Guardrails response:  I'm not a coding assistant, I can help you understand the concepts but cannot write code for you.
--------------------------------
No guardrails response:  Certainly. Here is a Python code snippet that calculates the sum of all the elements in a list:

```python
my_list = [1, 2, 3, 4, 5]
sum = 0
for i in my_list:
    sum = sum + i
print(sum)
```


In [None]:
prompts = [
    "Who is the instructor for CS10",
    "What is an algorithm?",
    "Can you help me write python code to calculate the sum of all the elements in a list?",
    "How many midterms are there in CS10?",
    "What is the syllabus for CS10?",
    "How many projects are there in CS10?",
    "Write a function that calculates my grade in CS10"
]

for prompt in prompts:
    print(f"Prompt: {prompt}")
    response = await guardrails_rag_query(prompt)
    print(f"Guardrails response: {response}")
 

### Try it out!

In [78]:
prompt = "What is the late policy for projects in CS10?"
response = await guardrails_rag_query(prompt)
print("Question: ", prompt)
print(f"Guardrails response: {response}")

## Observability

NeMo Guardrails do offer some observability features, but they are limited. Arize's Phoeniz platform offers the perfect open source pairing to NeMo Guardrails. Systems like RAG and Guardrails offer developers more control over their product, but the products become more complex and harder to monitor.

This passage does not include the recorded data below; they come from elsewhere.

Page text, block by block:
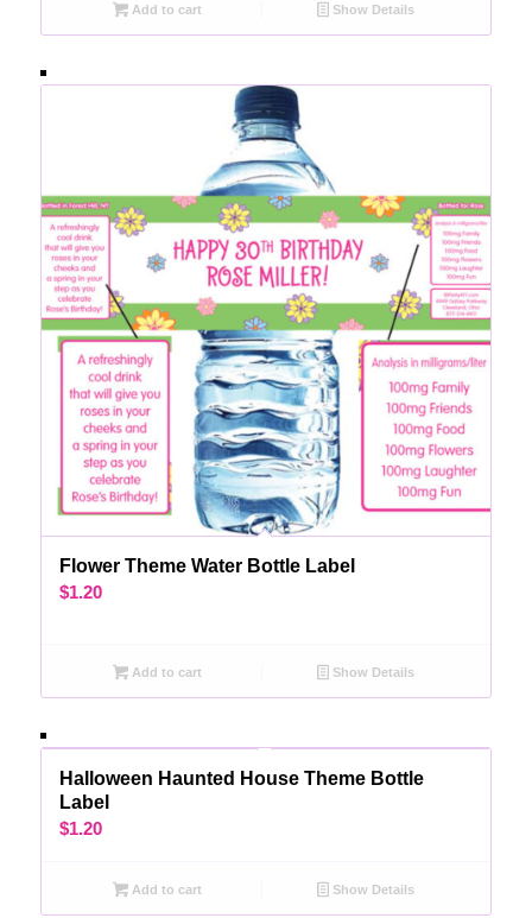
Add to cart Show Details
Flower Theme Water Bottle Label
$1.20
Add to cart Show Details
Halloween Haunted House Theme Bottle
Label
$1.20
Add to cart Show Details

By introducing an observability platform like Phoeniz, developers can gain a better understanding of their product's performance and behavior. Here are some ways Phoenix can be used to help this application:

1. Phoenix experiments can be used to test different guardrail congfigurations or diffeerent vector DBs used for RAG. 

2. The whole flow of the guardrails can be observed. Evaluations can be used to label whether or not a prompt should have been rerouted or blocked. 

3. Custom insturmentation can easily be applied to guardrail actions, allowing developers to gain deeper insights into how their product is behaving.




## Future Steps:

If I were to continue workng on this project, I would like to add the following features:

1. Add more document data to the vector DB. This would allow for more accurate responses and a better user experience.

2. Switch from Llamaindex to LangChain. This would would integrate better with the guardrails framework and would allow for easier auto instrumentation for tracing.

3. Add evaluations to the pipeline to test the performance of the guardrails and RAG.

4. Use phoenix experiments to test different guardrail configurations and vector DBs.